■ **The task**:
Whenever the string "sensors" turns up in a line below, that line should be copied.

■ **Exercise materials**:
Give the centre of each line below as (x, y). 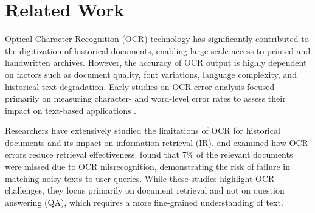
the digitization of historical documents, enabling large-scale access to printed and (158, 50)
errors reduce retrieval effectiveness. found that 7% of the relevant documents (149, 154)
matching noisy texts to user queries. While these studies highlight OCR (140, 178)
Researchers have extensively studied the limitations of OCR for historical (143, 131)
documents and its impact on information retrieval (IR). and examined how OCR (157, 142)
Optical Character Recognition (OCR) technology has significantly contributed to (157, 39)
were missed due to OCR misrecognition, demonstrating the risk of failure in (147, 166)
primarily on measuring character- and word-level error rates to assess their (145, 98)
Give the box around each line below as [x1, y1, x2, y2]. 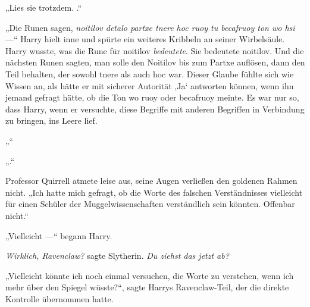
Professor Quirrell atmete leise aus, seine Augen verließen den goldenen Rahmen [5, 174, 298, 187]
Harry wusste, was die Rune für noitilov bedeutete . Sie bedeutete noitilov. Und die [5, 44, 304, 57]
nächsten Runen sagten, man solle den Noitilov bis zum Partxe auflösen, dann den [5, 56, 305, 68]
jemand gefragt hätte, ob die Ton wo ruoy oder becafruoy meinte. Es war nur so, [5, 91, 299, 104]
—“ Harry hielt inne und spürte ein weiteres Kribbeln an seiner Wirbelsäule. [5, 33, 285, 45]
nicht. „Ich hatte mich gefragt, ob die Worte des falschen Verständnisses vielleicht [5, 186, 303, 198]
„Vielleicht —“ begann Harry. [5, 229, 112, 242]
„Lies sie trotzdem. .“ [5, 1, 82, 13]
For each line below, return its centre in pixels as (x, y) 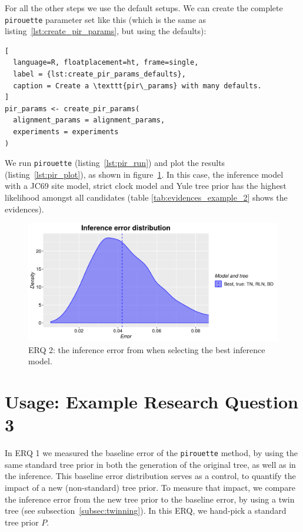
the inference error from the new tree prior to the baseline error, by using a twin (150, 499)
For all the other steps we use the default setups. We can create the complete (144, 8)
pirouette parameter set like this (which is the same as (106, 19)
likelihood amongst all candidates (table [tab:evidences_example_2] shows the (146, 197)
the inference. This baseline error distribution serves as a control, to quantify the (150, 476)
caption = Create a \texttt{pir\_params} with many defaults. (137, 86)
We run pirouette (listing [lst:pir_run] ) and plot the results (115, 163)
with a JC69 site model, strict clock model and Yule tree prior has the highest (146, 186)
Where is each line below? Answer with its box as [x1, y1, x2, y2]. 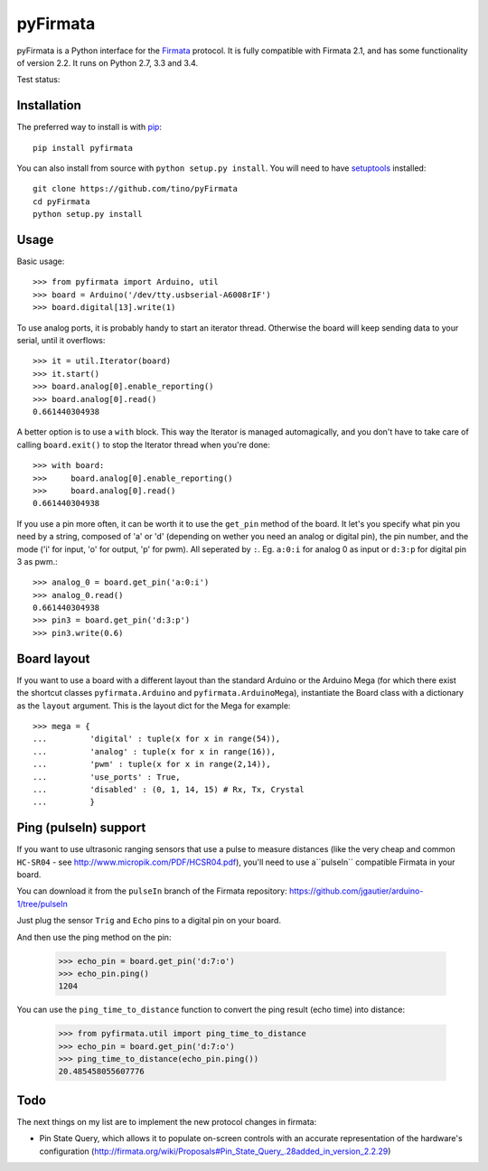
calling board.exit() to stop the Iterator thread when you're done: [16, 439, 270, 450]
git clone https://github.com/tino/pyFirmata [33, 183, 239, 194]
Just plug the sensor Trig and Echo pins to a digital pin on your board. [16, 915, 282, 926]
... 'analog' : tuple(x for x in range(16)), [33, 746, 276, 756]
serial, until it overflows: [16, 335, 106, 346]
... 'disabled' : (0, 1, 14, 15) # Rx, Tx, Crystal [33, 784, 305, 794]
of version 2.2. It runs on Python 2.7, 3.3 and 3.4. [16, 57, 199, 68]
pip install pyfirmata [33, 143, 134, 153]
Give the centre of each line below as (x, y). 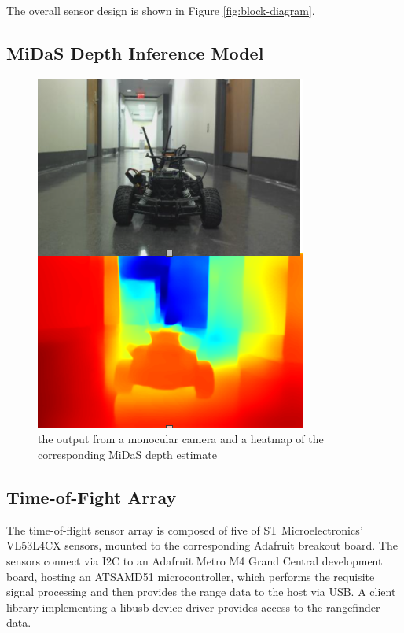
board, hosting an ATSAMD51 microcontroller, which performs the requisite (191, 576)
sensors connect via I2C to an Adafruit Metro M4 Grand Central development (195, 560)
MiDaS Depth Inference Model (135, 52)
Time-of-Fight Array (92, 496)
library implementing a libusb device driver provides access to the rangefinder (193, 607)
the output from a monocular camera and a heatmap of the (181, 439)
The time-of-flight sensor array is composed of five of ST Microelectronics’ (185, 529)
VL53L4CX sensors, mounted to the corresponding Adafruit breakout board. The (202, 545)

■ **Task result**:
sensors connect via I2C to an Adafruit Metro M4 Grand Central development (195, 560)
VL53L4CX sensors, mounted to the corresponding Adafruit breakout board. The (202, 545)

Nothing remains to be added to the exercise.